Une carcasse de voiture laissée à l'endroit même où elle se trouvait : le visiteur fait un saut brutal dans le sombre passé de cette journée fatidique.
Accueil du mémorial
le mur de portraits est particulièrement émouvant
Alors que s'est-il passé ce jour de 1944 ? Une troupe de SS revenait du sud-ouest de la France, où elle luttait contre des maquisards particulièrement actifs depuis le débarquement allié en Normandie. La veille déjà, le 9 juin, la troupe avait pendu 99 personnes à Tulle, qui venait d'être libérée par les Résistants. A Oradour, on ordonne à tous les habitants de se réunir sur la place du village pour une vérification d'identité, et même les personnes fragiles et malades sont traînées de force. Dans les hameaux voisins, on fait cesser les travaux des champs pour venir au village. Ceux qui refusent sont exécutés. Tous les hommes furent abattus et brûlés dans différentes granges du village. Quant aux femmes et aux enfants, c'est dans l'église qu'ils furent conduits, avant que l'édifice ne soit incendié. Une seule femme va survivre à ce massacre dans l'église, ce qui va constituer, pour cette pauvre femme qui a perdu toute sa famille, l'unique témoignage que l'on ait. Elle a réussi à briser une des trois ouvertures vitrées au-dessus de l'autel et à se jeter de l'autre côté. Au total, 643 victimes au cours de cette journée de barbarie.
Rue principale d'Oradour, avec les rails du tramway menant à Limoges.
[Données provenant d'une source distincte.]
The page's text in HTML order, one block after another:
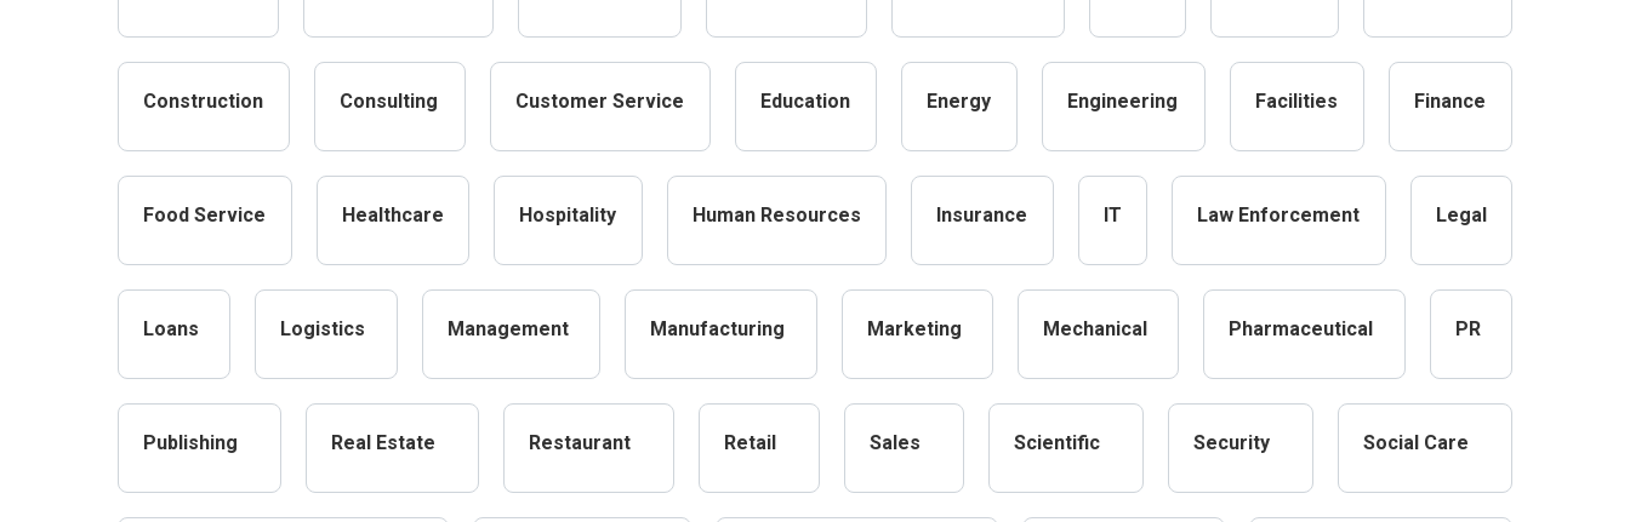
Construction Consulting Customer Service Education Energy Engineering Facilities Finance
Food Service Healthcare Hospitality Human Resources Insurance IT Law Enforcement Legal
Loans Logistics Management Manufacturing Marketing Mechanical Pharmaceutical PR
Publishing Real Estate Restaurant Retail Sales Scientific Security Social Care

Des restes de véhicules, mais aussi quelques éléments de mobilier, tout a été figé dans l'horreur.
La devanture d'un des garages d'Oradour.
Alors qu'il a toujours été question, après une guerre, de panser les plaies avant de reconstruire, pour la première fois en France, il est décidé pour Oradour de laisser en l'état le village martyr, et cela dès le mois de juillet 1944, afin de laisser la preuve de ce qu'il s'est tramé ici, et d'entretenir la haine qui en a découlé. C'est d'ailleurs le seul exemple dans le pays, puisque toutes les villes détruites par les bombardements ont été reconstruites. Il a fallu "fixer" l'usure naturelle de ces ruines, avec des résines, car sinon l'érosion et les mousses auraient vite eu raison de l'ensemble. Quant au nouveau bourg, c'est le président Vincent Auriol qui en posera la première pierre en 1947.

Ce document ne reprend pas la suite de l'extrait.